Background & Motivation
AlgorithmLABS is a programming education startup that employs tutors to assist students with online algorithm problems. However, hiring tutors can get quite expensive and their qualities can also be inconsistent. During this internship, I worked with another graduate student to develop AlgoPlan, a tool that simulates & automates parts of the tutoring process, with the ultimate goal of helping AlgorithmLABS to mitigate this problem.
Solving algorithmic problems is a complex task that requires programmers to go through multiple stages. Beginners often experience many unique challenges in each stage, from interpreting the problem, planning the solution, to implementing the solution, as well as navigating smoothly between these stages.
My research is focused on the planning phase, where many beginners tend to immediately start writing code without thinking about the high level solution plan (e.g. diagrams or notes).
Of course, there exist various tools for providing programmers more support. Some relevant ones and their benefits & drawbacks include:
1. Flowchart generator that automatically creates responsive flowcharts from code. It’s ideal for visualizing the code structure, but it’s also easy to get carried away in the abundance of shapes and colors.
2. Algorithm visualizer that displays the execution of selected algorithms in text and animated forms. This is helps users comprehend the algorithm visual and code wise, however it’s more of an educational tool as learners are users to
3. Compiler that executes and shows variable values at each line of the code, however it’s more of a debugging tool for users to find errors in their code
Problem & Goal
All these tools above focus on one specific stage of problem solving. There exist opportunity areas in developing intermediate scaffolds to enable a smooth transition between all stages. We hope to supporting problem-solving with representations that encompasses the whole process, not limited to a specific stage of problem-solving.
The problem statement that naturally follows is…
How might we support novices to properly build high level solution plans and connect them with code?
This encompasses developing representations for high level structures of their codes, mapping these representation to codes, as well as using representations to guide them through the following stages.
To get get started on this process, I conducted a formative study to observe behaviors when approaching a programming problem for different levels of programmers. My overall vision was to have a single coding environment consisting of the problem statement, representation, and text editor. Based on three takeaways, I formulated three initial ideas for what the high level representation could look like.
Feedback & Plans
I presented the above proposals to my lab, and received initial feedbacks that provided new directions for my next steps.
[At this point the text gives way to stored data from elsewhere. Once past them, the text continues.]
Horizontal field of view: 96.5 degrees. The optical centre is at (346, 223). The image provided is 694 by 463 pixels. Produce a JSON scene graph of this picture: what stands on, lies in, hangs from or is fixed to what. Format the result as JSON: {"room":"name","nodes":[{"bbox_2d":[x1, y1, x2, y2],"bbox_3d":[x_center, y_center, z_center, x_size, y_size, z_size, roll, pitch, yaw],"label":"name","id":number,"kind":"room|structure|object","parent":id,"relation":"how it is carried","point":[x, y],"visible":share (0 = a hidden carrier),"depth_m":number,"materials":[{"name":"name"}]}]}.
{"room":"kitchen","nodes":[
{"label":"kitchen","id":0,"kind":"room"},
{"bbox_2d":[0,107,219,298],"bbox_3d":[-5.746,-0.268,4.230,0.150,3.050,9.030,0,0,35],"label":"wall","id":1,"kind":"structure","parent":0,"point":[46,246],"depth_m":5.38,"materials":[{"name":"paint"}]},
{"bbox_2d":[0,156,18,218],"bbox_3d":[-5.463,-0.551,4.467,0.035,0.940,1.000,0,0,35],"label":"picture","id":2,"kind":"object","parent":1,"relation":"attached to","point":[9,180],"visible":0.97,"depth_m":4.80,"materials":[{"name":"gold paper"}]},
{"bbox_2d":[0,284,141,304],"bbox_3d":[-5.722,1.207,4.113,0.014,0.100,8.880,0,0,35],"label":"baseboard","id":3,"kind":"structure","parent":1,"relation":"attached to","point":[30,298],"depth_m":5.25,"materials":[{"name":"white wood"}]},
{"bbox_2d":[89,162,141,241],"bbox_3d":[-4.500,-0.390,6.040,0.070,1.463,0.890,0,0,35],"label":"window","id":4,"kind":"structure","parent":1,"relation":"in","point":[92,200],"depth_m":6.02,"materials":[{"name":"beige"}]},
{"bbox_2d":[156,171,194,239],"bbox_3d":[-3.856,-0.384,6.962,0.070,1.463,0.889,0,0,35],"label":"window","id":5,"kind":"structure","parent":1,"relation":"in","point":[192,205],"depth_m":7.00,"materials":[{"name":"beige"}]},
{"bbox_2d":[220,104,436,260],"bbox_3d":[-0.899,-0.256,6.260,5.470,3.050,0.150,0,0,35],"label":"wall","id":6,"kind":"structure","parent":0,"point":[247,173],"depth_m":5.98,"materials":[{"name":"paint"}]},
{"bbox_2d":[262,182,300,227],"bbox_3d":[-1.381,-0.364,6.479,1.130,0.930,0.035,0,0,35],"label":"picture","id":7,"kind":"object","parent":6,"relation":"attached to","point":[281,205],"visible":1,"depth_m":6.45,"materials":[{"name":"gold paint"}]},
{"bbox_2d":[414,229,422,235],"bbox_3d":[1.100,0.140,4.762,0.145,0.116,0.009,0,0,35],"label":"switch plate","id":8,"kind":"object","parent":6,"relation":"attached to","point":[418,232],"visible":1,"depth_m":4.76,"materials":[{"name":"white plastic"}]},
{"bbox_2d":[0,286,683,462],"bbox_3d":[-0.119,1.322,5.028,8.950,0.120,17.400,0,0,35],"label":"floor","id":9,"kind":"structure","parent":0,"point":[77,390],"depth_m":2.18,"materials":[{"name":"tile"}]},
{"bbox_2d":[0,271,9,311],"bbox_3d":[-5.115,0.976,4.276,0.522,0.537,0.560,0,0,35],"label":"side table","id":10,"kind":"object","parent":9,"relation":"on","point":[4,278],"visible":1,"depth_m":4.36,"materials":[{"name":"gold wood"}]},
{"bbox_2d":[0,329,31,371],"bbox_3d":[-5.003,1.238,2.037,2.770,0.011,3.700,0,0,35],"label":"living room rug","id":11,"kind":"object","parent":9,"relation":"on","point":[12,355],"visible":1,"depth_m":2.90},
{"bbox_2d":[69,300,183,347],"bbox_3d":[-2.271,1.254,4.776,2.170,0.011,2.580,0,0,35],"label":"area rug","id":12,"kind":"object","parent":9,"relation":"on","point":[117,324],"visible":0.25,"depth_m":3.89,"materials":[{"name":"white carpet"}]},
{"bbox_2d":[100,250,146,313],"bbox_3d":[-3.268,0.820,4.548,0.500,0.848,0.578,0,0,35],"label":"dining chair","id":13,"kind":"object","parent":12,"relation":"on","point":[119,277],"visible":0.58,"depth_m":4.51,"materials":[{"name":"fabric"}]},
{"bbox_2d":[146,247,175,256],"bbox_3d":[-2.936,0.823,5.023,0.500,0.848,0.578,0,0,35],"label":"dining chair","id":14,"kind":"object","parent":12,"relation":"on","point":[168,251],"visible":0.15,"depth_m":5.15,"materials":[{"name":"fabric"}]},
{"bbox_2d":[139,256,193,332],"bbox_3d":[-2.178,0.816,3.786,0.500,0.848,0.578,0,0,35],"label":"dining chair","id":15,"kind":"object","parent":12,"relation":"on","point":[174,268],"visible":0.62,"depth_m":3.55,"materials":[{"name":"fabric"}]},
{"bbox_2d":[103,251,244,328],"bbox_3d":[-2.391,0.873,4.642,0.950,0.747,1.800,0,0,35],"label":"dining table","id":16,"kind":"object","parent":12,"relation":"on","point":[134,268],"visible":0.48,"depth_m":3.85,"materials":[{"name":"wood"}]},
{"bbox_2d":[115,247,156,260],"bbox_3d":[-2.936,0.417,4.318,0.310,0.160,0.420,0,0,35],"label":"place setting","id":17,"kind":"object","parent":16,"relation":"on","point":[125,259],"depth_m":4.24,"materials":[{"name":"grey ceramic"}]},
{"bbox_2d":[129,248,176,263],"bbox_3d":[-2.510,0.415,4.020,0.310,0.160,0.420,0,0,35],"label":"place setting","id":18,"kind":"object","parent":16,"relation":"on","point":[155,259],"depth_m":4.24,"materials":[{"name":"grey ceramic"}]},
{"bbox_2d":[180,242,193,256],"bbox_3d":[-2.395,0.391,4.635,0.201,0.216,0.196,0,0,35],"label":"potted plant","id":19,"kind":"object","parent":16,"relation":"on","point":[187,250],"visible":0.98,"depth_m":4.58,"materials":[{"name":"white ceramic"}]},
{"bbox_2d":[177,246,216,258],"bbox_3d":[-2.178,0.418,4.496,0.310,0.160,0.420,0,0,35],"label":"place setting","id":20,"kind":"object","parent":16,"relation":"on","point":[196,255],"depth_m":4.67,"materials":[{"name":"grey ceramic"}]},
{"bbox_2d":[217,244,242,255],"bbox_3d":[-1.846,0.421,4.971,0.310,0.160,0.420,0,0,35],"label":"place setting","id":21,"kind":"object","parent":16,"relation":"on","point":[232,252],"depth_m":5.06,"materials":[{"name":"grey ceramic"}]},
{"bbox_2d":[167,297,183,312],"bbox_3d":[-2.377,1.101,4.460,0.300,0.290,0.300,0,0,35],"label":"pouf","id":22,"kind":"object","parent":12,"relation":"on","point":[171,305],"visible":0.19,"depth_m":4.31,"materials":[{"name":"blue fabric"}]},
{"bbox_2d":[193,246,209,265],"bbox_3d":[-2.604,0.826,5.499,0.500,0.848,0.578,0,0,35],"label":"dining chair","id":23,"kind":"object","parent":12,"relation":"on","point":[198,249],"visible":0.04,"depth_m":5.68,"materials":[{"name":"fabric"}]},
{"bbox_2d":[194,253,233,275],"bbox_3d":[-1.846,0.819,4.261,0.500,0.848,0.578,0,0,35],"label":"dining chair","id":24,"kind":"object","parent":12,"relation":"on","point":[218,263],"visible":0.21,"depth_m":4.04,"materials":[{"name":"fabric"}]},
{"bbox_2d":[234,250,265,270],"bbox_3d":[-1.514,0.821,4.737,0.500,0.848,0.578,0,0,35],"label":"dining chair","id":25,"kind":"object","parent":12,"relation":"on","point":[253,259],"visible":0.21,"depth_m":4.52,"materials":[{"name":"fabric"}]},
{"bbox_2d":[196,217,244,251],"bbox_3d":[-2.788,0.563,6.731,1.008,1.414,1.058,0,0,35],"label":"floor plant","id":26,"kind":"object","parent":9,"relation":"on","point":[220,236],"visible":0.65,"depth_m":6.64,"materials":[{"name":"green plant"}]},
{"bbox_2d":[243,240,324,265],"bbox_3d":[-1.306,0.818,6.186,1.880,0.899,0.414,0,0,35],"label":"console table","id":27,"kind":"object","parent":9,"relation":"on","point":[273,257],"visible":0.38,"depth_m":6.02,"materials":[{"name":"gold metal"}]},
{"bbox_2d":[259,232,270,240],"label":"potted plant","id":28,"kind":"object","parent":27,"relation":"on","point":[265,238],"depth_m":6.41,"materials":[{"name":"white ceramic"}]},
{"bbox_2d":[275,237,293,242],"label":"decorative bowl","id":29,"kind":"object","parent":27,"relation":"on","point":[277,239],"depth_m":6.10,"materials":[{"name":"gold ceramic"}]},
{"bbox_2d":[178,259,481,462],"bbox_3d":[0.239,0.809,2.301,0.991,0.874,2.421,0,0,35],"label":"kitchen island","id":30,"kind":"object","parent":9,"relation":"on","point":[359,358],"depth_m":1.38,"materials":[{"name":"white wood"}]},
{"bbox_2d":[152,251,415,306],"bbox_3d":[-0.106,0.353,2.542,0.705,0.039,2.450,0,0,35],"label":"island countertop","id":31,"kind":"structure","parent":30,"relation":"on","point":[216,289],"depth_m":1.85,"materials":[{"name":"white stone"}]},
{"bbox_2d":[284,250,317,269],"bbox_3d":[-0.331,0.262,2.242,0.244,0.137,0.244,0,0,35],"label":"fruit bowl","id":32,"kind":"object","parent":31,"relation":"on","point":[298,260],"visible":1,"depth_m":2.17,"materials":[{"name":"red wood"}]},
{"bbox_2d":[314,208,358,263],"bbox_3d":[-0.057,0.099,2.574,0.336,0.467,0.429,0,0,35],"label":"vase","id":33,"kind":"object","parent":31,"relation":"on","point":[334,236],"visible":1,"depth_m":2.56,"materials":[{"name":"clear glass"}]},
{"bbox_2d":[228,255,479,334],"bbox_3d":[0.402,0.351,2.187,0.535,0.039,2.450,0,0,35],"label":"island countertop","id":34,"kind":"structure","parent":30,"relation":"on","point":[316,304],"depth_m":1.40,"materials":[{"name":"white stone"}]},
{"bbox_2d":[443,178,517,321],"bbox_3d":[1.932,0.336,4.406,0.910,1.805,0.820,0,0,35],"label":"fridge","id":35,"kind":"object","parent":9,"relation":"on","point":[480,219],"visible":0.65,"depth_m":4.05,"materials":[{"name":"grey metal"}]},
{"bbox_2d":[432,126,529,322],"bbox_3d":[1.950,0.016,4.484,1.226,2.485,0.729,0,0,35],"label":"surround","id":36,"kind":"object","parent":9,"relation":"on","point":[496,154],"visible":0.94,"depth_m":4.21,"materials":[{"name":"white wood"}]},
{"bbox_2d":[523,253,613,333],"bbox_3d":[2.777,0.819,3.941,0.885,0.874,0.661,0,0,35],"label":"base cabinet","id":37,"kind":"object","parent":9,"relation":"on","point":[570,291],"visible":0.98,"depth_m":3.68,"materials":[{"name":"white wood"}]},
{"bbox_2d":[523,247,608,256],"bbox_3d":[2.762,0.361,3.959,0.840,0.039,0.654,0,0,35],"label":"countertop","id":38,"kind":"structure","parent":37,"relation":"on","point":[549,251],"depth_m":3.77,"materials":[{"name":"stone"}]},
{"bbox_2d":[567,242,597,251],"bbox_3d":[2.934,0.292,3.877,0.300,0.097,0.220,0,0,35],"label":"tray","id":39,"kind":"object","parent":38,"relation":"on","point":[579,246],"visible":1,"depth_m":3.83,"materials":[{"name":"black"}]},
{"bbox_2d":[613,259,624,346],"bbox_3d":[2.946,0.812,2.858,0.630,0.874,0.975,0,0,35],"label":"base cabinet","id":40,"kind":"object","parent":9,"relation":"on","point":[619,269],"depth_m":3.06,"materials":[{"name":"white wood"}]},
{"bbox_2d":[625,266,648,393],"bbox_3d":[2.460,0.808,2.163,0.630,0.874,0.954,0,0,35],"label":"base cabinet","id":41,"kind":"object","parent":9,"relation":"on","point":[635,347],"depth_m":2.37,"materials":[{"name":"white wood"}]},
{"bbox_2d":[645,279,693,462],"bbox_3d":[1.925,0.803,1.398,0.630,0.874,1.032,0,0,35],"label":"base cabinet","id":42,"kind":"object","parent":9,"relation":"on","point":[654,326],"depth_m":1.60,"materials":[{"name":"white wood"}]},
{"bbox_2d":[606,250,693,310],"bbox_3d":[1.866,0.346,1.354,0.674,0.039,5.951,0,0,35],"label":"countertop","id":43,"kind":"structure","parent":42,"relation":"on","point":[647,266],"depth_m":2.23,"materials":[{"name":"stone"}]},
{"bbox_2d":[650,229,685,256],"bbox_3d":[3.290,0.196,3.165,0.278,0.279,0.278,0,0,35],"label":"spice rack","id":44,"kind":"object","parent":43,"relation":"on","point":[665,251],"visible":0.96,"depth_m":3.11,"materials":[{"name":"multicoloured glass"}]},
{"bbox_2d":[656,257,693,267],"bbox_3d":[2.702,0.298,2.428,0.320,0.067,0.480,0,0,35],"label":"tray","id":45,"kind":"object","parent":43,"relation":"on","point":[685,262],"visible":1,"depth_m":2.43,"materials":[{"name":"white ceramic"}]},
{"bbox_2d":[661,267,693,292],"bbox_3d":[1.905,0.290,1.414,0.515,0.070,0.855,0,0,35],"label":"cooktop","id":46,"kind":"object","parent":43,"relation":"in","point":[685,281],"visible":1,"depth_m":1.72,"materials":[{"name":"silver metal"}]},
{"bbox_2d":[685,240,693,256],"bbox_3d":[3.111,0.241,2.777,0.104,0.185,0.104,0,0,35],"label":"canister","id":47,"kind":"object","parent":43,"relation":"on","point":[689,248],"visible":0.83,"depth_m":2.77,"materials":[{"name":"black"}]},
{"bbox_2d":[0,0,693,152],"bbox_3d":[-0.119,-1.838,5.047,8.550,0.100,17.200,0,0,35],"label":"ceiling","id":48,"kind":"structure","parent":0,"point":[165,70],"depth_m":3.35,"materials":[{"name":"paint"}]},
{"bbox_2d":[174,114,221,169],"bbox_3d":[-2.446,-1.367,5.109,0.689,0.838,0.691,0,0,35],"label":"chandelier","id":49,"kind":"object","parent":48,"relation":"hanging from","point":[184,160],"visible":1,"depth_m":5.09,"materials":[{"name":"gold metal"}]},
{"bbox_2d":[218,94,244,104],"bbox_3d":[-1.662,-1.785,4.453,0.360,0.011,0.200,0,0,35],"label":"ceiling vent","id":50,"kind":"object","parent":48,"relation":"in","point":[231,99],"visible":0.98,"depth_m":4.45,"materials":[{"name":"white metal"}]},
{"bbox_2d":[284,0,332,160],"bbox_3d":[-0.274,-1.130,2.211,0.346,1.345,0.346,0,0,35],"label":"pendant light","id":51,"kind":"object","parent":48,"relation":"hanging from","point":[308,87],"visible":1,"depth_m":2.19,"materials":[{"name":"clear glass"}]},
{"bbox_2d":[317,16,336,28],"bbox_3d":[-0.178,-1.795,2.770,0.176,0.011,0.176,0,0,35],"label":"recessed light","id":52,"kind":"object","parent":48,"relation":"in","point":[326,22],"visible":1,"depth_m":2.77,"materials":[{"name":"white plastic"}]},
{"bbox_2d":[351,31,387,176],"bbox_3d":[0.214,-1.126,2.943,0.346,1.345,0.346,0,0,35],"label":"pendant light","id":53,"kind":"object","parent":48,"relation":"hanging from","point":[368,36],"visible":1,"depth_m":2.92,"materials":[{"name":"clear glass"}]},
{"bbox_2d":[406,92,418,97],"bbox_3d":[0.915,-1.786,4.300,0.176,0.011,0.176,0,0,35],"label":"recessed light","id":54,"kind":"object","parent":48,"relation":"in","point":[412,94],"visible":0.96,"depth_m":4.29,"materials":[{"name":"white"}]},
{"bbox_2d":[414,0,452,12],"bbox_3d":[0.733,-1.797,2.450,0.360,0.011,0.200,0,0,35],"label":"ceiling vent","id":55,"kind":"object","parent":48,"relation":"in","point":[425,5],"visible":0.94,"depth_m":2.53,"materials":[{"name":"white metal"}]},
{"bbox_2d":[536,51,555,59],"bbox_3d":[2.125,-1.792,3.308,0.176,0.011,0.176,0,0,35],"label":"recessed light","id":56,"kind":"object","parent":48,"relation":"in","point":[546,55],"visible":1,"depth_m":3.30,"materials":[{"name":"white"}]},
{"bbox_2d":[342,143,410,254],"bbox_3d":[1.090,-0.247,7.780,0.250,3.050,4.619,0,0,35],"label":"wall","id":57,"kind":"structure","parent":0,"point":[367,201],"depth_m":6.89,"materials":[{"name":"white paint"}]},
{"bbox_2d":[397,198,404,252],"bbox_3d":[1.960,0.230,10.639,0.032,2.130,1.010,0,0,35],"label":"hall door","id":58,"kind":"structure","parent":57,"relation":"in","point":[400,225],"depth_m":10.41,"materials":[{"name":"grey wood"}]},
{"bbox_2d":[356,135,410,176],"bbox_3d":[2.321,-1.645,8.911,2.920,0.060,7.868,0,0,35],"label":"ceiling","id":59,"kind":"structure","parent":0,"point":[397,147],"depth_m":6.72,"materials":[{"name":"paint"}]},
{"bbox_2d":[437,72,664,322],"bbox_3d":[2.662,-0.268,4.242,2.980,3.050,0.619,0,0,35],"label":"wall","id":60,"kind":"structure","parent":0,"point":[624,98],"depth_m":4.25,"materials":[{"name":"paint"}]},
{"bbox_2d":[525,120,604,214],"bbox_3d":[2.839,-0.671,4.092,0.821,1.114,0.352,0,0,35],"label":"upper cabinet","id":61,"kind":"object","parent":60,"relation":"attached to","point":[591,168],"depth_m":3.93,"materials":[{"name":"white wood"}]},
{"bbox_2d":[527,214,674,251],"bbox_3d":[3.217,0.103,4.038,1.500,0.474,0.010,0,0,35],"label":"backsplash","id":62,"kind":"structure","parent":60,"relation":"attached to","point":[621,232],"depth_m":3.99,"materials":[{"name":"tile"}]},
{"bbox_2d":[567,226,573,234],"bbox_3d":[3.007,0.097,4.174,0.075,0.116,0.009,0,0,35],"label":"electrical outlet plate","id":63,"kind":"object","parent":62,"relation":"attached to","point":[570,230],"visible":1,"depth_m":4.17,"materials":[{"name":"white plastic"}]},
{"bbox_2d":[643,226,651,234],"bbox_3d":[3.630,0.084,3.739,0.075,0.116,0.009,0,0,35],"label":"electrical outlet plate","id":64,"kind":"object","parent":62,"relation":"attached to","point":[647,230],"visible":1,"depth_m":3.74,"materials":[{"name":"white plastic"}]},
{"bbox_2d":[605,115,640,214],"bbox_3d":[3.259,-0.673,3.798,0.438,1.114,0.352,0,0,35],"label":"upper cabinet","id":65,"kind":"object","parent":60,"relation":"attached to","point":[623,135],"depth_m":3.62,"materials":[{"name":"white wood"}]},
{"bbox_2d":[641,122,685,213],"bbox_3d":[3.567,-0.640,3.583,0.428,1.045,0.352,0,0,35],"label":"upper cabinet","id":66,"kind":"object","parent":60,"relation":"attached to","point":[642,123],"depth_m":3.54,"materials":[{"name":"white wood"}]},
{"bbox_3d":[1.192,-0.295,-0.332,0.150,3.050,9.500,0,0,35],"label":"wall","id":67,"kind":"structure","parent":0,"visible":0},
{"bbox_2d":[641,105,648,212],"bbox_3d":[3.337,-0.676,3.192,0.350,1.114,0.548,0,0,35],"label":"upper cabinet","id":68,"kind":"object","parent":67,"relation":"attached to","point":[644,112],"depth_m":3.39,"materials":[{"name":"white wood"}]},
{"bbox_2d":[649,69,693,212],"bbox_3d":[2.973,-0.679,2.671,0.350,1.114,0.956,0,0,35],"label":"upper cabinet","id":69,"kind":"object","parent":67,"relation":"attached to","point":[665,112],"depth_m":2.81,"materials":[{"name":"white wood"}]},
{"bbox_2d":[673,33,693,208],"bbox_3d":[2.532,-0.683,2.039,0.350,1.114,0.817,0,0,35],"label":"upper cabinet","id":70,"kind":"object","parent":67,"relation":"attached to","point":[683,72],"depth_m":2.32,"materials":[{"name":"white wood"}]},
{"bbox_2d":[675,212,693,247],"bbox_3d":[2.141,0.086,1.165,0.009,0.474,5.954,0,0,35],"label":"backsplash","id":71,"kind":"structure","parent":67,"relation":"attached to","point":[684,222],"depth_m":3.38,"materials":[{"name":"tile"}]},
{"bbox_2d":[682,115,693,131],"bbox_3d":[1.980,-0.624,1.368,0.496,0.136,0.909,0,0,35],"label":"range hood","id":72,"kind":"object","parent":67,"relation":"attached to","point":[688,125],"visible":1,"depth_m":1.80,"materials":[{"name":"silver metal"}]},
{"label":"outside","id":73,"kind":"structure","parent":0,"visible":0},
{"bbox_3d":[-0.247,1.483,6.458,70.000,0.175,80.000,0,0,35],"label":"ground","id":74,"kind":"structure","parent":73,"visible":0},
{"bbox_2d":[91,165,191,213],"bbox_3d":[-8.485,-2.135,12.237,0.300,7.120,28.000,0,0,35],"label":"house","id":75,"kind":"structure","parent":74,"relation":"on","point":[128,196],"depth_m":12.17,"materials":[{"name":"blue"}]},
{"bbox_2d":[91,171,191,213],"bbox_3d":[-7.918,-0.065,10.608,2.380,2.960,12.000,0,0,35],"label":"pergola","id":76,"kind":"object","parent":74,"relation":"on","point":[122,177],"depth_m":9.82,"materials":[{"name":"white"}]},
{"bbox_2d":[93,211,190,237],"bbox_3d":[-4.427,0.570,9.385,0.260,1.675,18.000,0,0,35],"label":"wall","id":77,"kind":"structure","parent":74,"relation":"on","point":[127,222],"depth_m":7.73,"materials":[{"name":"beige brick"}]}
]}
After analyzing the feedbacks, I also came up with a timeline (which ended up being very different from reality haha, and I will get to that in a bit!).
After synthesizing feedbacks, I proposed a new workflow that combines my previous ideas to support this transition between stages surrounding planning.
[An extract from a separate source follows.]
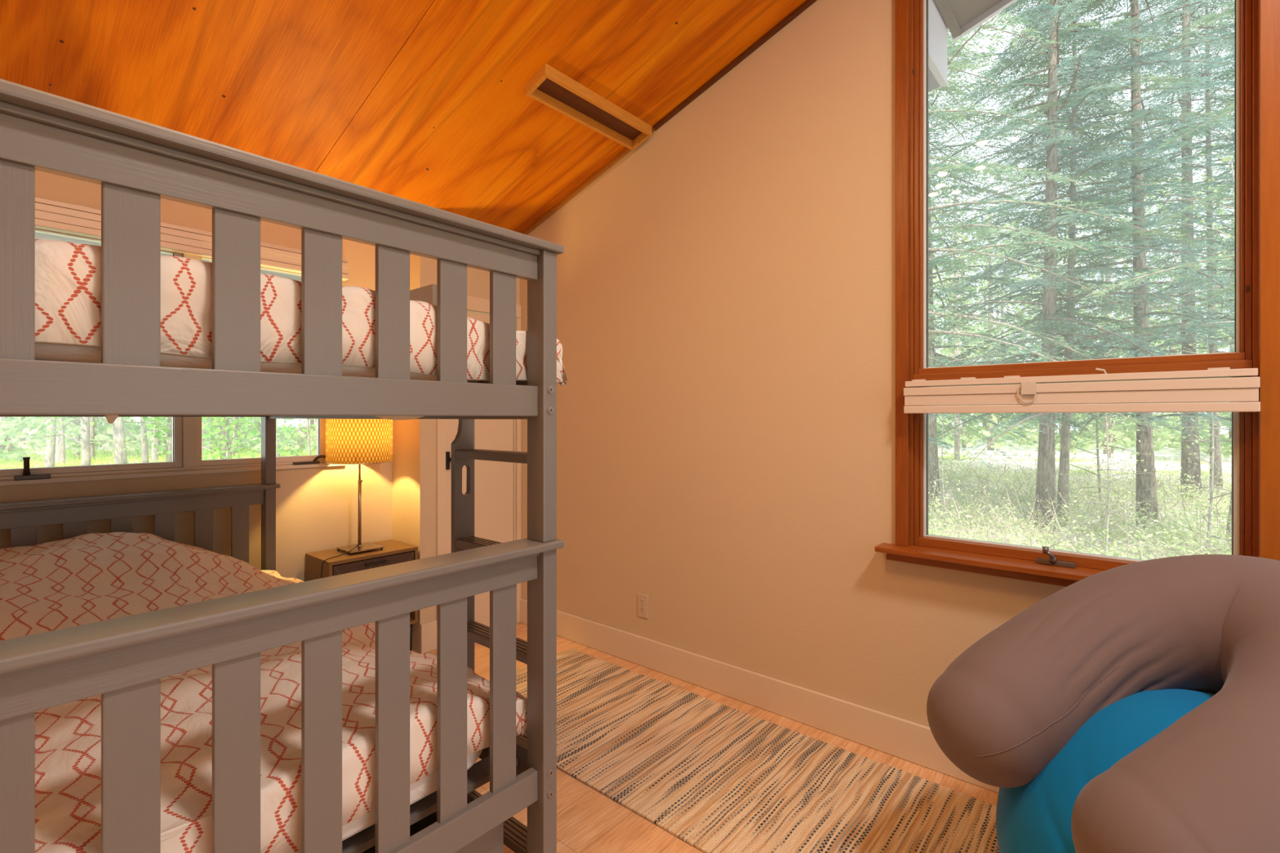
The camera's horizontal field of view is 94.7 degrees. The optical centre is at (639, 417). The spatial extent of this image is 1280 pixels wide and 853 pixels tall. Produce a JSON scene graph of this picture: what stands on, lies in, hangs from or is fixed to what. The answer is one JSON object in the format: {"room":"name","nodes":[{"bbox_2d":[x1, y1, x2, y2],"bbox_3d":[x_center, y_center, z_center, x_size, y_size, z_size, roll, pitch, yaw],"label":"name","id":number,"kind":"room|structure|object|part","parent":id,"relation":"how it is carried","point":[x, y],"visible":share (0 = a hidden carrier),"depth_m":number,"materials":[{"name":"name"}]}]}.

First is helping learners to decompose problems, which helps externalize their thoughts- addresses some feedbacks from my proposal.
Second is helping learners to use these plans, which helps them a better sense of how their plan relates to code and thus cycle between task and code level thinking.
More concretely, I visualized the ideas in the sketches then proposed a new user flow, with the two colors indicated the two phases, and grey indicating buttons.
Iterative Design Process
My journey up to the current prototype is shown below, with each version evaluated and improved based on pilot studies with various levels of programmers. Please refer to my slide for more details of each version, including a video demo & evaluation results.
Due to time constraints, I finished designing the current version based on the last iteration's results but could not test it. However, I was able to devise plans for future directions of this project. Snapshots of the current version are shown below:
Implementation & Evaluation
We hope to first make this an independent system, with front end in react and backend in firebase, and potentially integrate into the algorithm labs software later on. We will collect problems from algorithm labs, and collect sample plans through user testing then have them verified by algorithm lab tutors.
After the implementation, high level evaluation plans and measurement metrics are shown below, with studies measuring both qualitative and quantitative aspects of participants' coding behaviors.
This was my first self-driven research experience and I experienced a huge learning curve. Some things I realized about research are: 1. It's slow, 2. Things Don't go as expected, and 3. It's easy to get lost
However, the process of iterations allowed me to develop solid understandings. It seemed like I experienced frequent bumps and failures, but each time I learned something from it. Getting lost taught me to always keep my goal in mind, while maintaining a more flexible mindset.
I also learned some good practices regarding research:
1. If you have an idea, it’s really important to test it. I realized many problems and new improvements I can make after expressing my idea visually and testing it with real users, and also how some of my ideas might work in my head but not practically.
2. Read papers to make sure your ideas are grounded in scientific theories and research, but don’t get too caught up with reading PAPER AFTER PAPERS. I experienced a phase when I was aimlessly reading too many papers and instead ended up really confused.
3.This was my first real taste of HCI and as cliche as it sounds, I was amazed at how diverse and broad this field is. Even at KIXLAB, everyone is working on diverse projects with a wide range of skillset. This really taught me the importance of knowing various fields not only within cs but also in areas like psychology, design, and statistics, because they can all but put into use.